GIVEN INFORMATION:
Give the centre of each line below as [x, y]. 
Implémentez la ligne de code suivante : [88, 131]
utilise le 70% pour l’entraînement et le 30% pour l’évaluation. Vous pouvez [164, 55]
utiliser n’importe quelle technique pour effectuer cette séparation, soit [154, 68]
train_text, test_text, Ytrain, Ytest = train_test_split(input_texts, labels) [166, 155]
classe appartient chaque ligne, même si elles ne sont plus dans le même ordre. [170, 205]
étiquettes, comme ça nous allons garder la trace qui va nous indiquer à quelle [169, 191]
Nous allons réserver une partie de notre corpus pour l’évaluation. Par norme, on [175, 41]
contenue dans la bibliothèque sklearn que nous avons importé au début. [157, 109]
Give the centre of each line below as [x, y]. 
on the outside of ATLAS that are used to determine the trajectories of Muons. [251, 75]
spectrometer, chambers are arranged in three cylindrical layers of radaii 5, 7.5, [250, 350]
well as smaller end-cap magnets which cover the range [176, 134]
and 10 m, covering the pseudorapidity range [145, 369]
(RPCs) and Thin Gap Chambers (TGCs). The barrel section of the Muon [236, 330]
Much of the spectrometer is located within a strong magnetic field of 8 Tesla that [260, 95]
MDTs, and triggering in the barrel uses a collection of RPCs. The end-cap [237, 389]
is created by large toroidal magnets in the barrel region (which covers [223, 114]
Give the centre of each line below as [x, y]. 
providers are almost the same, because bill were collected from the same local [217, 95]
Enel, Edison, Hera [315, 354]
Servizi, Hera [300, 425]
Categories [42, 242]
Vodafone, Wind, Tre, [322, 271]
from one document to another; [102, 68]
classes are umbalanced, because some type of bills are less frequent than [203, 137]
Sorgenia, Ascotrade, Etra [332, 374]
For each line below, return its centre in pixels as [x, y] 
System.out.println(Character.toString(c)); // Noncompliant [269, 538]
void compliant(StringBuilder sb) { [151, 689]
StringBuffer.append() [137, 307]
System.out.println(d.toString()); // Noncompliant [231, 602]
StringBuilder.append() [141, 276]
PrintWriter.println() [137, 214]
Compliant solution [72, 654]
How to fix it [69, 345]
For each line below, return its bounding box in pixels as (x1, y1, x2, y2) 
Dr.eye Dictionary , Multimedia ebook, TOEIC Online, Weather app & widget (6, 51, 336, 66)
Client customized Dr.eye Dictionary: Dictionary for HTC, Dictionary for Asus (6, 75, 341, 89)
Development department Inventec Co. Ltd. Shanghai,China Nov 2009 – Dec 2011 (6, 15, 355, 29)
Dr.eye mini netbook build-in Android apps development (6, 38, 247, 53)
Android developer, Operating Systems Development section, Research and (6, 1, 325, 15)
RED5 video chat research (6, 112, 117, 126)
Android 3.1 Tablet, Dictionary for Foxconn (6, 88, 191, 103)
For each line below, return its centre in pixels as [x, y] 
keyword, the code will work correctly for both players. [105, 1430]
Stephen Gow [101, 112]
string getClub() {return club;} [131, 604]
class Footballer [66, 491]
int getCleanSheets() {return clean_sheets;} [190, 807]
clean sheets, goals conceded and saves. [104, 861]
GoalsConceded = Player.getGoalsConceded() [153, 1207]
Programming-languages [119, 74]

...

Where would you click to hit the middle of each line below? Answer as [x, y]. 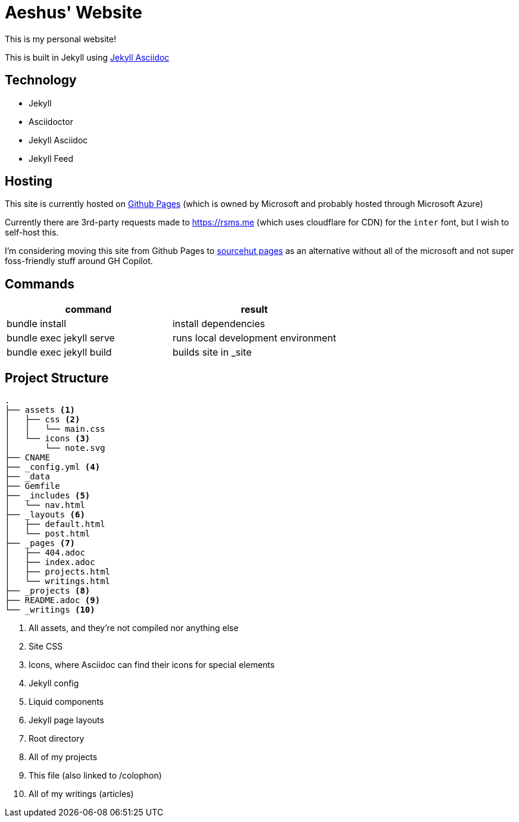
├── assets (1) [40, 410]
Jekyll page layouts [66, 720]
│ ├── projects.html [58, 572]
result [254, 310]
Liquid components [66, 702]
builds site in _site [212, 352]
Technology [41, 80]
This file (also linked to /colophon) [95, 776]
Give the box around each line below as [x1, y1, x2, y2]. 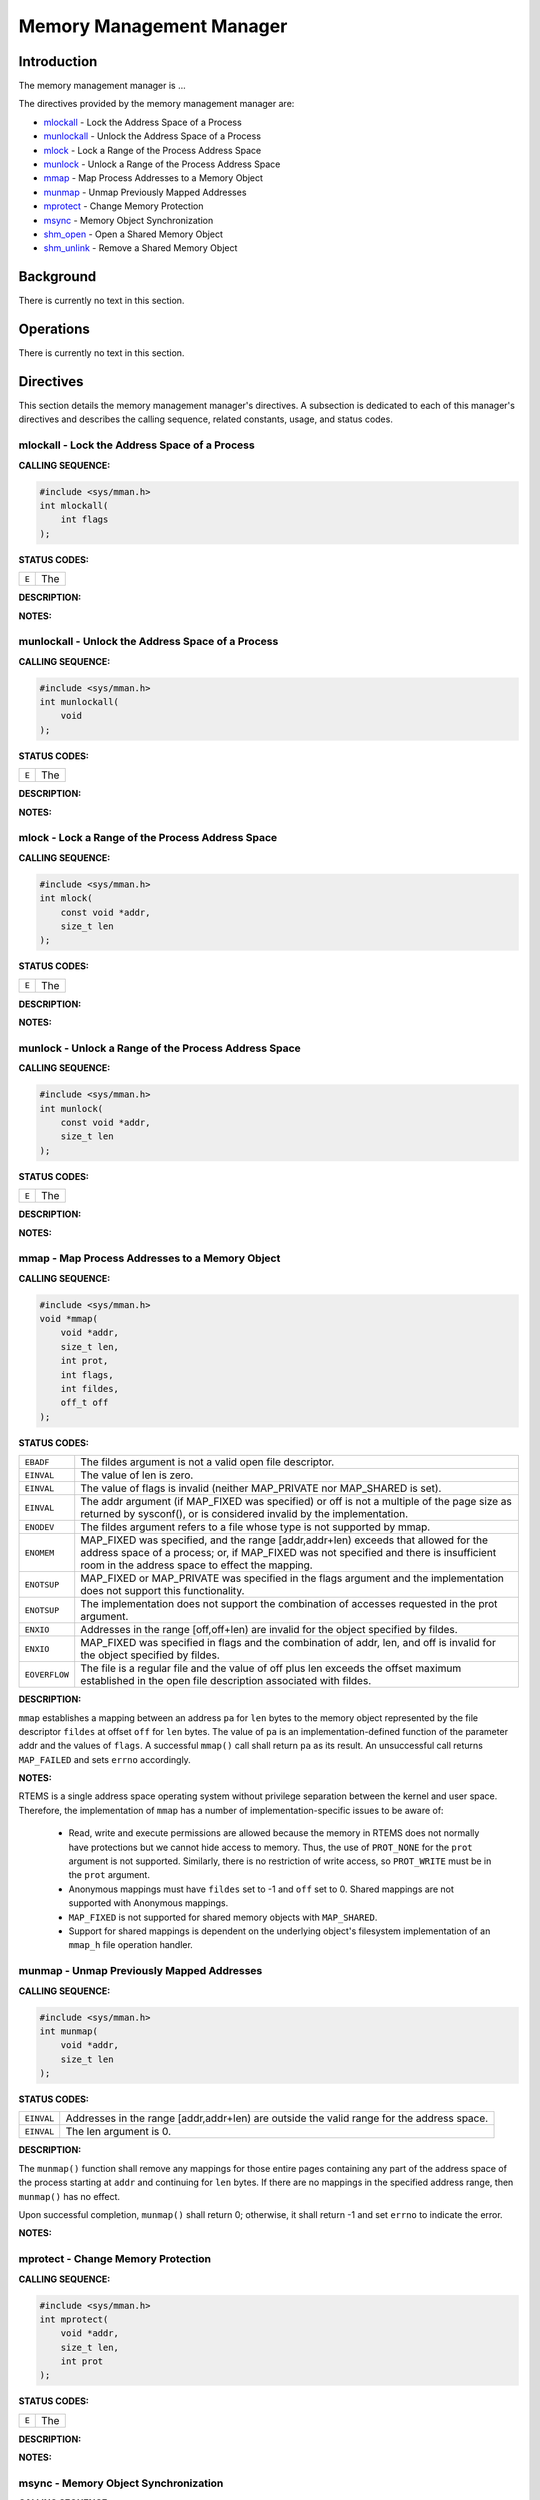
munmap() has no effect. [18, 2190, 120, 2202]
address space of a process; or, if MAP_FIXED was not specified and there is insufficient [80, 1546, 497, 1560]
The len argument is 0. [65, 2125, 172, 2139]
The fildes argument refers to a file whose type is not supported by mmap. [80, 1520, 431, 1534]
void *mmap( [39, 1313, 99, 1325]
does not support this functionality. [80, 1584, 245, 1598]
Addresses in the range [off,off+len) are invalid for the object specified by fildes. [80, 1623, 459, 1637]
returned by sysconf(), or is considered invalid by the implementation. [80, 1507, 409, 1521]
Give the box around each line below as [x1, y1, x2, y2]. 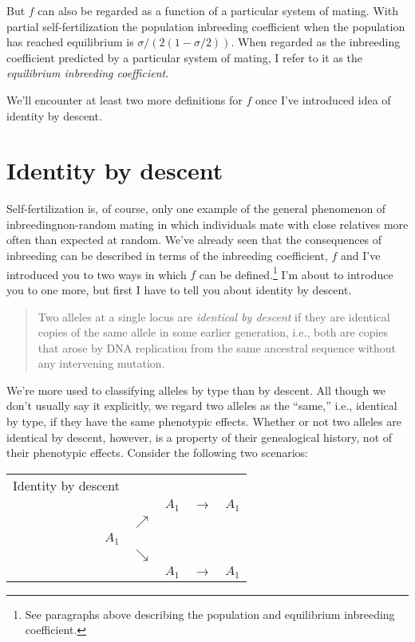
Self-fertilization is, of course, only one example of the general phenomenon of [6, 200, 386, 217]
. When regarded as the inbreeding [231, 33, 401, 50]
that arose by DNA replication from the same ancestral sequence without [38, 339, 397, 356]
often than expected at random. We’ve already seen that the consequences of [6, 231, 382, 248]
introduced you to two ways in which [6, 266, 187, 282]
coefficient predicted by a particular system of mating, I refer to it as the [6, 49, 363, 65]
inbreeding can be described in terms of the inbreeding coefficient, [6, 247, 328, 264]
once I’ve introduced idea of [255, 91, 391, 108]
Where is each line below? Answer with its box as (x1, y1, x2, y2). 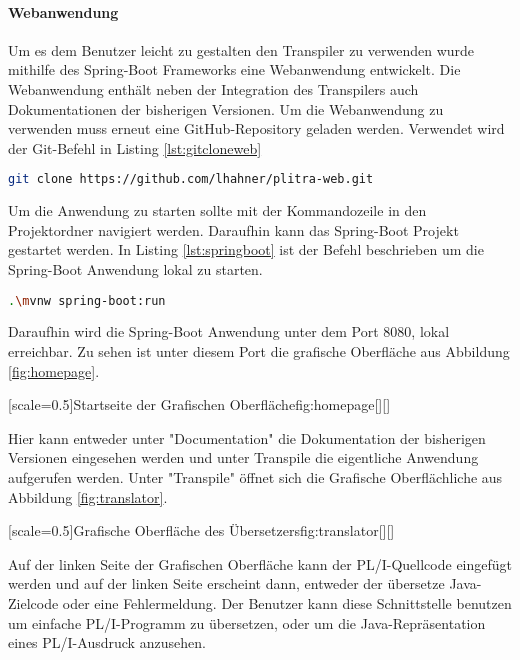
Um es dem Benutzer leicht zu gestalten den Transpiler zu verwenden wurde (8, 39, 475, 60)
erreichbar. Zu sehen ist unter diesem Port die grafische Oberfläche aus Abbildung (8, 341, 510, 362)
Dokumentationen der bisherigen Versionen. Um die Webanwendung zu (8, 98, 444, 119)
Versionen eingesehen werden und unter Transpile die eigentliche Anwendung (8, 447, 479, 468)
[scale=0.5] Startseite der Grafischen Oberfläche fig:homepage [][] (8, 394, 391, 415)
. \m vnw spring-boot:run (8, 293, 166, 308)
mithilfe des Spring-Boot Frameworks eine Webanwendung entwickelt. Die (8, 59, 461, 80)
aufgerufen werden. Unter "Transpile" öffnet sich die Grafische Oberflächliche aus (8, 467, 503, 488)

==

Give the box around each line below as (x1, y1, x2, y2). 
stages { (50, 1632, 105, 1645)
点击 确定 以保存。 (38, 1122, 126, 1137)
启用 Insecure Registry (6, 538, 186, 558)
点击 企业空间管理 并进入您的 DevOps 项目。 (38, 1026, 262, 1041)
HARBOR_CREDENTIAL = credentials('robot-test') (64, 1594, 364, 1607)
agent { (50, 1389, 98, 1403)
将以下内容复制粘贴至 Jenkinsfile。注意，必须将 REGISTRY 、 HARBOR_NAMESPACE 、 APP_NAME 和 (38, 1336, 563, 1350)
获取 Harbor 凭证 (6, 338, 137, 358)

PROBLEM TO WORK ON:
Using the entries above, reproduce word for word only the lines from the one that contains "address space of" to the one that contains "that arose by", both ends included, and drop every picture.

ANSWER SPACE:
address space of a process; or, if MAP_FIXED was not specified and there is insufficient [80, 1546, 497, 1560]
The len argument is 0. [65, 2125, 172, 2139]
The fildes argument refers to a file whose type is not supported by mmap. [80, 1520, 431, 1534]
void *mmap( [39, 1313, 99, 1325]
does not support this functionality. [80, 1584, 245, 1598]
Addresses in the range [off,off+len) are invalid for the object specified by fildes. [80, 1623, 459, 1637]
returned by sysconf(), or is considered invalid by the implementation. [80, 1507, 409, 1521]
Give the box around each line below as [x1, y1, x2, y2]. 
Self-fertilization is, of course, only one example of the general phenomenon of [6, 200, 386, 217]
. When regarded as the inbreeding [231, 33, 401, 50]
that arose by DNA replication from the same ancestral sequence without [38, 339, 397, 356]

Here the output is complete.